Those neighborhoods are:
- Candler Park, Druid Hills
- Lake Claire
- East Lake
- Kirkwood
- Edgewood
- East Atlanta
- Emory University/Center for Disease Control
- Part of Morningside/Lenox Park

This leaves _ neighborhoods (see appendix for list)

## Areas of Analysis
- Corporate power in buying and purchasing (stat significance in purachsing price diff?)
- Corporate profits from rentals
- Corporate concentration
- Neighborhood characteristics?

- Sum of buying, selling -> all sales
- Sum of holding -> all parcels
- Create a cumulative measure and normalized by neighborhood context
- Take distribution of all sales to ind, corp and compare to see if statistically significant
- FLIPPING ACTIVITY
- Correlate to neighborhood characteristics
- Predict based on neighborhood characteristics
- Geospatial for each neighborhood
- Foreclosure rate 

In [37]:
import pandas as pd
import geopandas as gpd

pd.set_option('display.max_columns', 150)
pd.options.display.float_format = '{:.5f}'.format

### Data from process_data.ipynb

In [217]:
# All sales in Fulton for period, LUC == 101
fulton_sales_all = pd.read_parquet("./output/fulton_sales_all.parquet")
# Parcel data for every year and parcel in the period, LUC == 101
digest_full_geo_nbhd = pd.read_parquet("./output/digest_full_geo_nbhd.parquet")

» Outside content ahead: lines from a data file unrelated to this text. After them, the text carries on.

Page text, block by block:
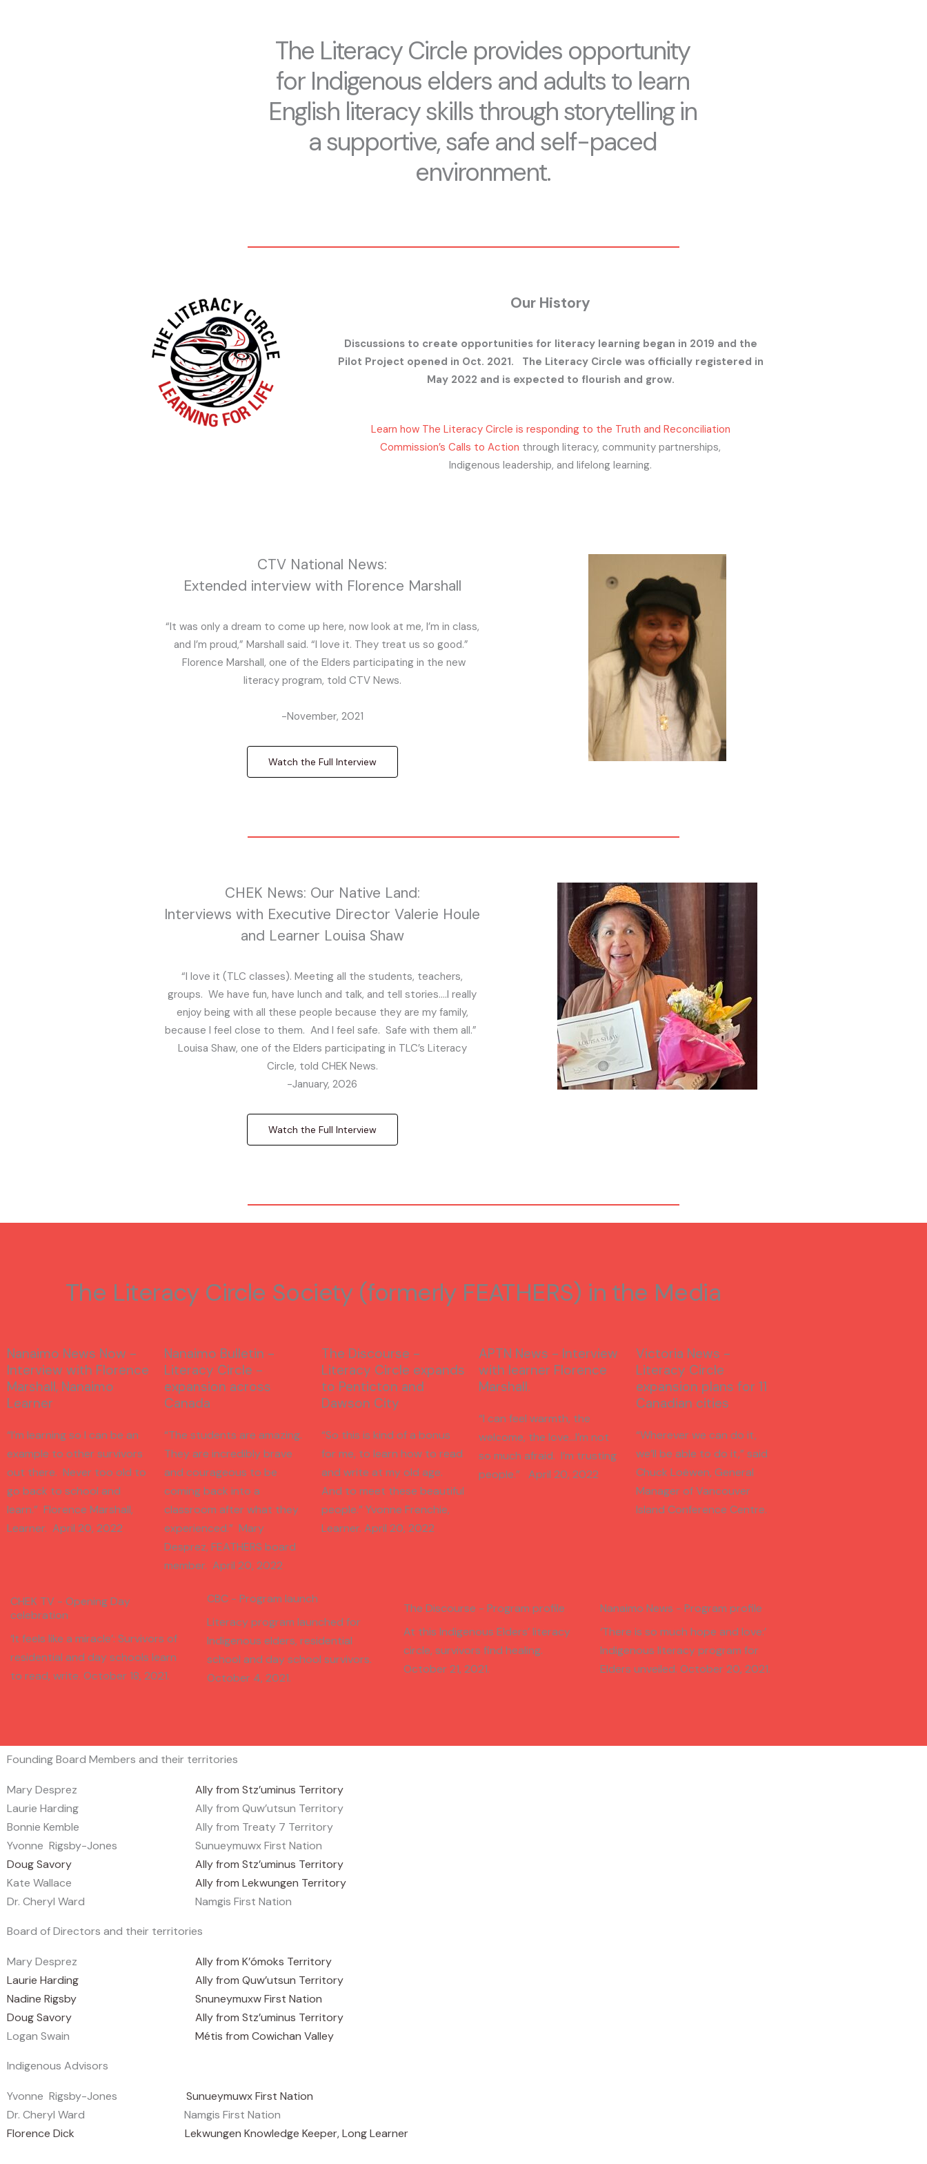
The Literacy Circle provides opportunity
for Indigenous elders and adults to learn
English literacy skills through storytelling in
a supportive, safe and self-paced
environment.
Our History
Discussions to create opportunities for literacy learning began in 2019 and the
Pilot Project opened in Oct. 2021. The Literacy Circle was officially registered in
May 2022 and is expected to flourish and grow.
Learn how The Literacy Circle is responding to the Truth and Reconciliation
Commission’s Calls to Action through literacy, community partnerships,
Indigenous leadership, and lifelong learning.
CTV National News:
Extended interview with Florence Marshall
“It was only a dream to come up here, now look at me, I’m in class,
and I’m proud,” Marshall said. “I love it. They treat us so good.”
Florence Marshall, one of the Elders participating in the new
literacy program, told CTV News.
-November, 2021
Watch the Full Interview
CHEK News: Our Native Land:
Interviews with Executive Director Valerie Houle
and Learner Louisa Shaw
“I love it (TLC classes). Meeting all the students, teachers,
groups. We have fun, have lunch and talk, and tell stories….I really
enjoy being with all these people because they are my family,
because I feel close to them. And I feel safe. Safe with them all.”
Louisa Shaw, one of the Elders participating in TLC’s Literacy
Circle, told CHEK News.
-January, 2026
Watch the Full Interview
The Literacy Circle Society (formerly FEATHERS) in the Media
Nanaimo News Now -
Interview with Florence
Marshall, Nanaimo
Learner
“I’m learning so I can be an
example to other survivors
out there. Never too old to
go back to school and
learn.” Florence Marshall,
Learner. April 20, 2022
Nanaimo Bulletin -
Literacy Circle -
expansion across
Canada
“The students are amazing.
They are incredibly brave
and courageous to be
coming back into a
classroom after what they
experienced.” Mary
Desprez, FEATHERS board
member. April 20, 2022
The Discourse -
Literacy Circle expands
to Penticton and
Dawson City
“So this is kind of a bonus
for me, to learn how to read
and write at my old age.
And to meet these beautiful
people.” Yvonne Frenchie,
Learner. April 20, 2022
APTN News - Interview
with learner Florence
Marshall.
“I can feel warmth, the
welcome, the love…I’m not
so much afraid. I’m trusting
people.” April 20, 2022
Victoria News -
Literacy Circle
expansion plans for 11
Canadian cities
“Wherever we can do it,
we’ll be able to do it,” said
Chuck Loëwen, General
Manager of Vancouver
Island Conference Centre.
CHEK TV - Opening Day
celebration
‘It feels like a miracle’: Survivors of
residential and day schools learn
to read, write. October 18, 2021.
CBC - Program launch
Literacy program launched for
Indigenous elders, residential
school and day school survivors.
October 4, 2021.
The Discourse - Program profile
At this Indigenous Elders’ literacy
circle, survivors find healing.
October 21, 2021.
Nanaimo News - Program profile
‘There is so much hope and love:’
Indigenous literacy program for
Elders unveiled. October 20, 2021.
Founding Board Members and their territories
Mary Desprez
Laurie Harding
Bonnie Kemble
Yvonne Rigsby-Jones
Doug Savory
Kate Wallace
Dr. Cheryl Ward
Ally from Stz’uminus Territory
Ally from Quw’utsun Territory
Ally from Treaty 7 Territory
Sunueymuwx First Nation
Ally from Stz’uminus Territory
Ally from Lekwungen Territory
Namgis First Nation
Board of Directors and their territories
Mary Desprez
Laurie Harding
Nadine Rigsby
Doug Savory
Logan Swain
Ally from K’ómoks Territory
Ally from Quw’utsun Territory
Snuneymuxw First Nation
Ally from Stz’uminus Territory
Métis from Cowichan Valley
Indigenous Advisors
Yvonne Rigsby-Jones Sunueymuwx First Nation
Dr. Cheryl Ward Namgis First Nation
Florence Dick Lekwungen Knowledge Keeper, Long Learner
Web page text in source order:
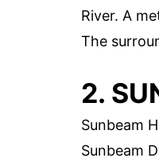
River. A
The
2.
Sunbeam
Sunbeam
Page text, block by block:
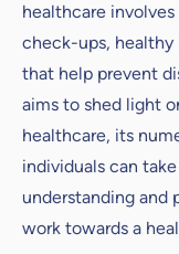
healthcare
check-ups,
that help prevent
aims to shed light
healthcare, its
individuals can
understanding and
work towards a
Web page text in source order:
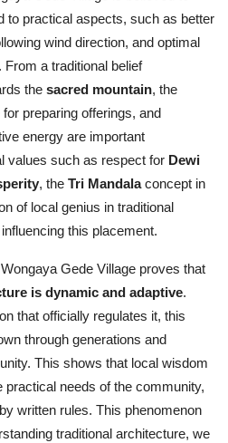
to practical aspects, such as better
wind direction, and optimal
a traditional belief
the sacred mountain, the
preparing offerings, and
energy are important
values such as respect for Dewi
, the Tri Mandalaconcept in
of local genius in traditional
this placement.
Gede Village proves that
is dynamic and adaptive.
that officially regulates it, this
through generations and
This shows that local wisdom
needs of the community,
written rules. This phenomenon
traditional architecture, we
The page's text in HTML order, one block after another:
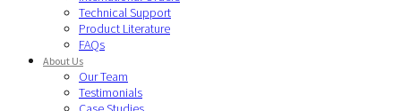
Technical Support
Product Literature
FAQs
About Us
Our Team
Testimonials
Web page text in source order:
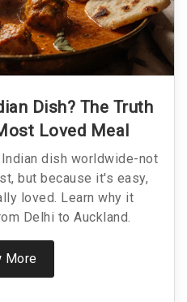
Dish? The Truth
Loved Meal
dish worldwide-not
but because it's easy,
loved. Learn why it
Delhi to Auckland.
More
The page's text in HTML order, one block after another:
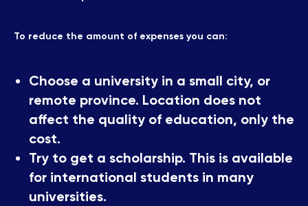
To reduce the amount of expenses you can:
Choose a university in a small city, or
remote province. Location does not
affect the quality of education, only the
cost.
Try to get a scholarship. This is available
for international students in many
universities.
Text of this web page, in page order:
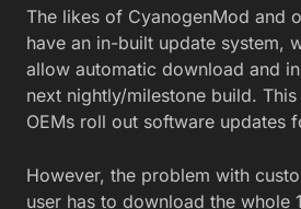
The likes of CyanogenMod and
have an in-built update system,
allow automatic download and
next nightly/milestone build.
OEMs roll out software updates
However, the problem with
user has to download the whole
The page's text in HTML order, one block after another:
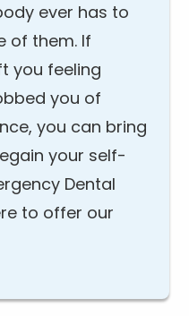
ever has to
of them. If
you feeling
you of
you can bring
your self-
Dental
to offer our
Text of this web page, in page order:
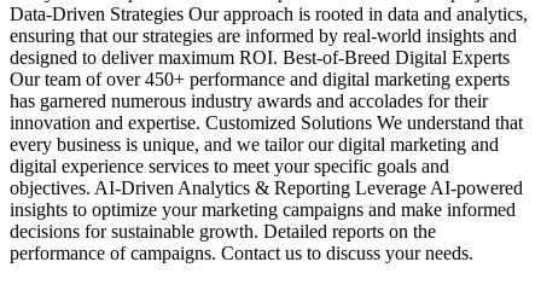
Data-Driven Strategies Our approach is rooted in data and analytics,
ensuring that our strategies are informed by real-world insights and
designed to deliver maximum ROI. Best-of-Breed Digital Experts
Our team of over 450+ performance and digital marketing experts
has garnered numerous industry awards and accolades for their
innovation and expertise. Customized Solutions We understand that
every business is unique, and we tailor our digital marketing and
digital experience services to meet your specific goals and
objectives. AI-Driven Analytics & Reporting Leverage AI-powered
insights to optimize your marketing campaigns and make informed
decisions for sustainable growth. Detailed reports on the
performance of campaigns. Contact us to discuss your needs.
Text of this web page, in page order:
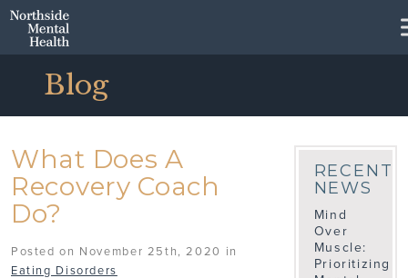
Skip to Main Content
Blog
What Does A
Recovery Coach
Do?
Posted on November 25th, 2020 in
Eating Disorders
RECENT
NEWS
Mind
Over
Muscle:
Prioritizing
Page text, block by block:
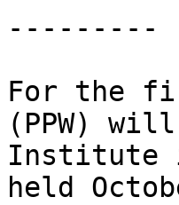
---------
For the
(PPW)
Institute
held
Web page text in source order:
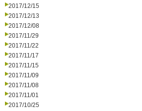
2017/12/15
2017/12/13
2017/12/08
2017/11/29
2017/11/22
2017/11/17
2017/11/15
2017/11/09
2017/11/08
2017/11/01
2017/10/25
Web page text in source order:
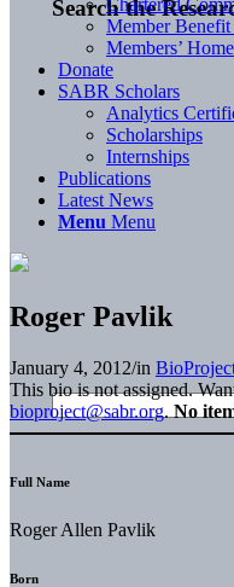
Search the
Chartered
Member
Members’ Home
Donate
SABR Scholars
Analytics
Scholarships
Internships
Publications
Latest News
Menu Menu
Roger Pavlik
January 4, 2012/in
This bio is not assigned.
bioproject@sabr.org. No
Full Name
Roger Allen Pavlik
Born
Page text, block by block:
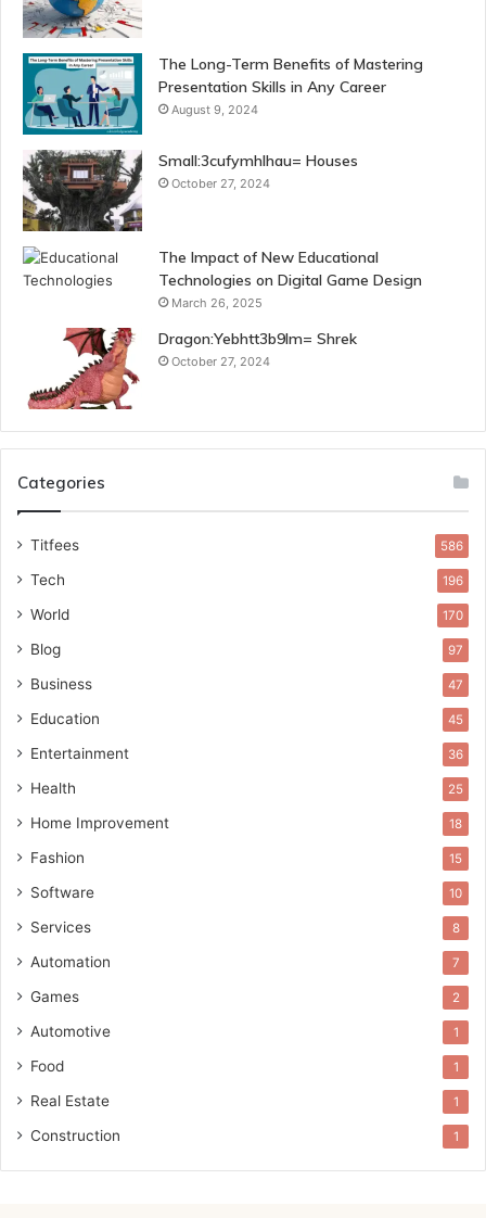
The Long-Term Benefits of Mastering
Presentation Skills in Any Career
August 9, 2024
Small:3cufymhlhau= Houses
October 27, 2024
The Impact of New Educational
Technologies on Digital Game Design
March 26, 2025
Dragon:Yebhtt3b9lm= Shrek
October 27, 2024
Categories
Titfees 586
Tech 196
World 170
Blog 97
Business 47
Education 45
Entertainment 36
Health 25
Home Improvement 18
Fashion 15
Software 10
Services 8
Automation 7
Games 2
Automotive 1
Food 1
Real Estate 1
Construction 1
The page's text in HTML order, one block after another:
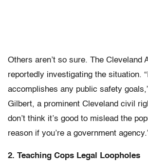
Others aren’t so sure. The Cleveland
reportedly investigating the situation.
accomplishes any public safety
Gilbert, a prominent Cleveland civil
don’t think it’s good to mislead the
reason if you’re a government
2. Teaching Cops Legal Loopholes
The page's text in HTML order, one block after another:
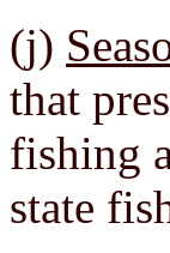
(j)
that
fishing
state
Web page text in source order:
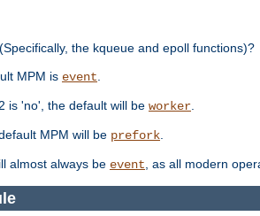
the kqueue and epoll functions)?
MPM is event
is 'no', the default will be worker
MPM will be prefork
almost always be event , as all modern
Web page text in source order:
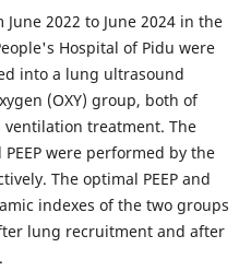
2022 to June 2024 in the
Hospital of Pidu were
into a lung ultrasound
(OXY) group, both of
treatment. The
were performed by the
The optimal PEEP and
indexes of the two groups
lung recruitment and after
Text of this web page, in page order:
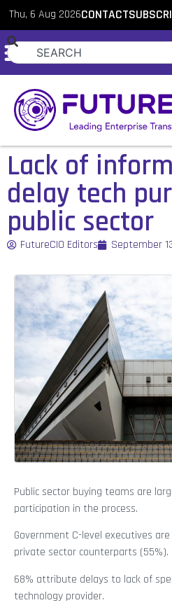
Thu, 6 Aug 2026CONTACT
Lack of
delay tech
public sector
FutureCIO Editors September
Public sector buying teams are
participation in the process.
Government C-level executives
private sector counterparts (55%).
68% attribute delays to lack of
technology provider.
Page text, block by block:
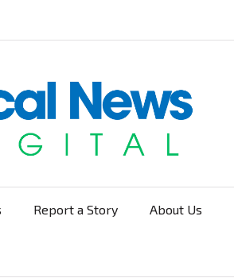
Report a Story About Us
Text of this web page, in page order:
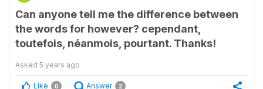
Can anyone tell me the difference between
the words for however? cependant,
toutefois, néanmois, pourtant. Thanks!
Asked 5 years ago
Like 0 Answer 2
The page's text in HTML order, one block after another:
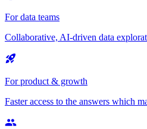
For data teams
Collaborative, AI-driven data
For product & growth
Faster access to the answers which
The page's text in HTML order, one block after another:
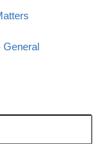
General

### Initial, basic data cleaning for our research question

PARCEL: ---
- t

SALES: ---
- Only retain sales with valid saleval code (saleval=0)
- Drop sales with low sales price, indicating non-arms length transcations (handled by excluding saleval code T)

Notable Saleval codes:
- 0 = valid sale
- T = sale under $1000
- G = deed of gift
- 5 = Foreclosure
- 9 = Unvalidated/Deed stamps
- 3 = Remodeled after sale

Parcel data

In [256]:
# Investigate the cause of TAXYR, PARID duplicate keys
digest_full_geo_nbhd[digest_full_geo_nbhd.duplicated(subset=["TAXYR", "PARID"], keep=False)].sort_values(by=["TAXYR", "PARID"]).head(5)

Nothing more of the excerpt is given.